* WHAT NEEDS TO BE DONE
In your copy, include no images and return each entry exactly as written.
====== EXCERPTED RECORDS ======
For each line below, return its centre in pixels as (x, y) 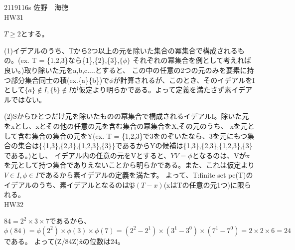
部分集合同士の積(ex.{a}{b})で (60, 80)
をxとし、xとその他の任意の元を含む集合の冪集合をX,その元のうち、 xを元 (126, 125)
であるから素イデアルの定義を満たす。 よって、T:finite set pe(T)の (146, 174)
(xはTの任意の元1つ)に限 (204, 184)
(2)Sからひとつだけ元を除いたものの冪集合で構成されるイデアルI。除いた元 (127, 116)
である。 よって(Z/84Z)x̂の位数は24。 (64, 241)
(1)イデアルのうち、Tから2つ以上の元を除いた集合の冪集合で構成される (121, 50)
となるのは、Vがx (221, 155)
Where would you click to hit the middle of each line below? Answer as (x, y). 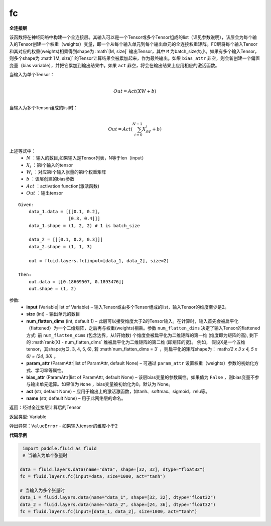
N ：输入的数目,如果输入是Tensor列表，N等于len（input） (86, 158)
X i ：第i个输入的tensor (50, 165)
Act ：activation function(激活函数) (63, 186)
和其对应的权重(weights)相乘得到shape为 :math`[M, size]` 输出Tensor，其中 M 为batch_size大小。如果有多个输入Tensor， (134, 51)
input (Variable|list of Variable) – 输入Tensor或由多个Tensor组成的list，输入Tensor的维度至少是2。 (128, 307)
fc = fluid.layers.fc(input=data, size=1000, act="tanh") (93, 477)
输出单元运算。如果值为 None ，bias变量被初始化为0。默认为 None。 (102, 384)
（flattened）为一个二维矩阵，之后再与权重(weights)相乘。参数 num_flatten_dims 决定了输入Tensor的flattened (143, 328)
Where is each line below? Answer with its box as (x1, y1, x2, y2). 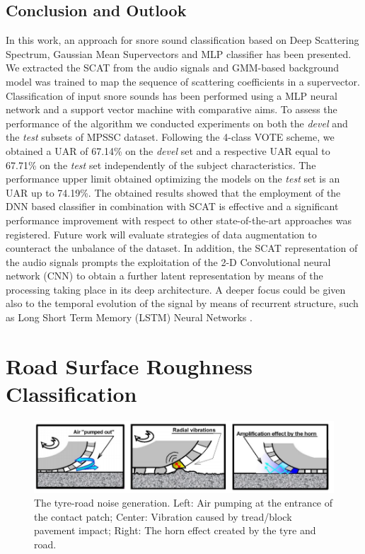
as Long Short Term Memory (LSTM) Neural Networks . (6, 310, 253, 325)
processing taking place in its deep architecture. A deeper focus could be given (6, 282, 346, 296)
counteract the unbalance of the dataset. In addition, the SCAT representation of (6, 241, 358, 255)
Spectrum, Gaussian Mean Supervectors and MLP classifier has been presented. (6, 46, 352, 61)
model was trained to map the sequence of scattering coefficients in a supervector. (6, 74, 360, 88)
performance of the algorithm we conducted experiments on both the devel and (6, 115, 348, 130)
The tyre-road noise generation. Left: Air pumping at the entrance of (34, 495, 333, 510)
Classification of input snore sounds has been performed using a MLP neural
======
* EXERCISE OUTPUT
For each line below, return its centre in pixels as (x, y) 
部分集合同士の積(ex.{a}{b})で (60, 80)
をxとし、xとその他の任意の元を含む集合の冪集合をX,その元のうち、 xを元 (126, 125)
であるから素イデアルの定義を満たす。 よって、T:finite set pe(T)の (146, 174)
(xはTの任意の元1つ)に限 (204, 184)
(2)Sからひとつだけ元を除いたものの冪集合で構成されるイデアルI。除いた元 (127, 116)
である。 よって(Z/84Z)x̂の位数は24。 (64, 241)
(1)イデアルのうち、Tから2つ以上の元を除いた集合の冪集合で構成される (121, 50)
となるのは、Vがx (221, 155)
Where would you click to hit the middle of each line below? Answer as (x, y). 
N ：输入的数目,如果输入是Tensor列表，N等于len（input） (86, 158)
X i ：第i个输入的tensor (50, 165)
Act ：activation function(激活函数) (63, 186)
和其对应的权重(weights)相乘得到shape为 :math`[M, size]` 输出Tensor，其中 M 为batch_size大小。如果有多个输入Tensor， (134, 51)
input (Variable|list of Variable) – 输入Tensor或由多个Tensor组成的list，输入Tensor的维度至少是2。 (128, 307)
fc = fluid.layers.fc(input=data, size=1000, act="tanh") (93, 477)
输出单元运算。如果值为 None ，bias变量被初始化为0。默认为 None。 (102, 384)
（flattened）为一个二维矩阵，之后再与权重(weights)相乘。参数 num_flatten_dims 决定了输入Tensor的flattened (143, 328)
Where is each line below? Answer with its box as (x1, y1, x2, y2). 
as Long Short Term Memory (LSTM) Neural Networks . (6, 310, 253, 325)
processing taking place in its deep architecture. A deeper focus could be given (6, 282, 346, 296)
counteract the unbalance of the dataset. In addition, the SCAT representation of (6, 241, 358, 255)
Spectrum, Gaussian Mean Supervectors and MLP classifier has been presented. (6, 46, 352, 61)
model was trained to map the sequence of scattering coefficients in a supervector. (6, 74, 360, 88)
performance of the algorithm we conducted experiments on both the devel and (6, 115, 348, 130)
The tyre-road noise generation. Left: Air pumping at the entrance of (34, 495, 333, 510)
Classification of input snore sounds has been performed using a MLP neural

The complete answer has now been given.